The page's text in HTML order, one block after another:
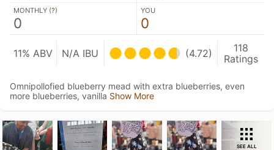
MONTHLY (?)
0
YOU
0
11% ABV N/A IBU (4.72)
118
Ratings
Omnipollofied blueberry mead with extra blueberries, even
more blueberries, vanilla Show More
SEE ALL
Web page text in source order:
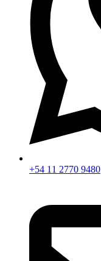
+54 11 2770 9480
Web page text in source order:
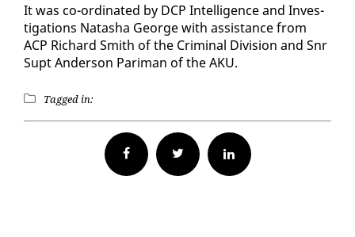
It was co-or­di­nat­ed by DCP In­tel­li­gence and In­ves­
ti­ga­tions Natasha George with as­sis­tance from
ACP Richard Smith of the Crim­i­nal Di­vi­sion and Snr
Supt An­der­son Pa­ri­man of the AKU.
Tagged in:
Facebook Twitter
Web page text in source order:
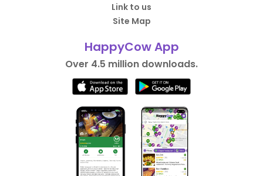
Link to us
Site Map
HappyCow App
Over 4.5 million downloads.
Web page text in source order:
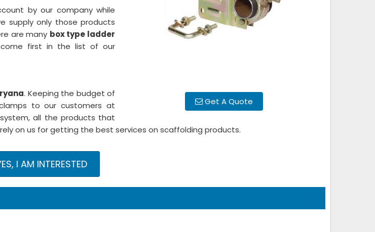
Get A Quote
by our company while
supply only those products
are many box type ladder
first in the list of our
. Keeping the budget of
to our customers at
all the products that
on us for getting the best services on scaffolding products.
I AM INTERESTED
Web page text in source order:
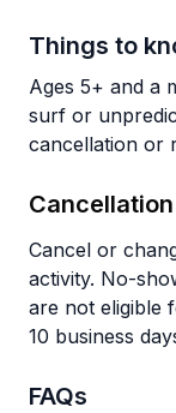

* EXERCISE AIM: Every record above must be repeated exactly, with the pictures dropped.

* WORKED SOLUTION:
The page's text in HTML order, one block after another:
MONTHLY (?)
0
YOU
0
11% ABV N/A IBU (4.72)
118
Ratings
Omnipollofied blueberry mead with extra blueberries, even
more blueberries, vanilla Show More
SEE ALL
Web page text in source order:
+54 11 2770 9480
Web page text in source order:
It was co-or­di­nat­ed by DCP In­tel­li­gence and In­ves­
ti­ga­tions Natasha George with as­sis­tance from
ACP Richard Smith of the Crim­i­nal Di­vi­sion and Snr
Supt An­der­son Pa­ri­man of the AKU.
Tagged in:
Facebook Twitter
Web page text in source order:
Link to us
Site Map
HappyCow App
Over 4.5 million downloads.
Web page text in source order:
Get A Quote
by our company while
supply only those products
are many box type ladder
first in the list of our
. Keeping the budget of
to our customers at
all the products that
on us for getting the best services on scaffolding products.
I AM INTERESTED
Web page text in source order:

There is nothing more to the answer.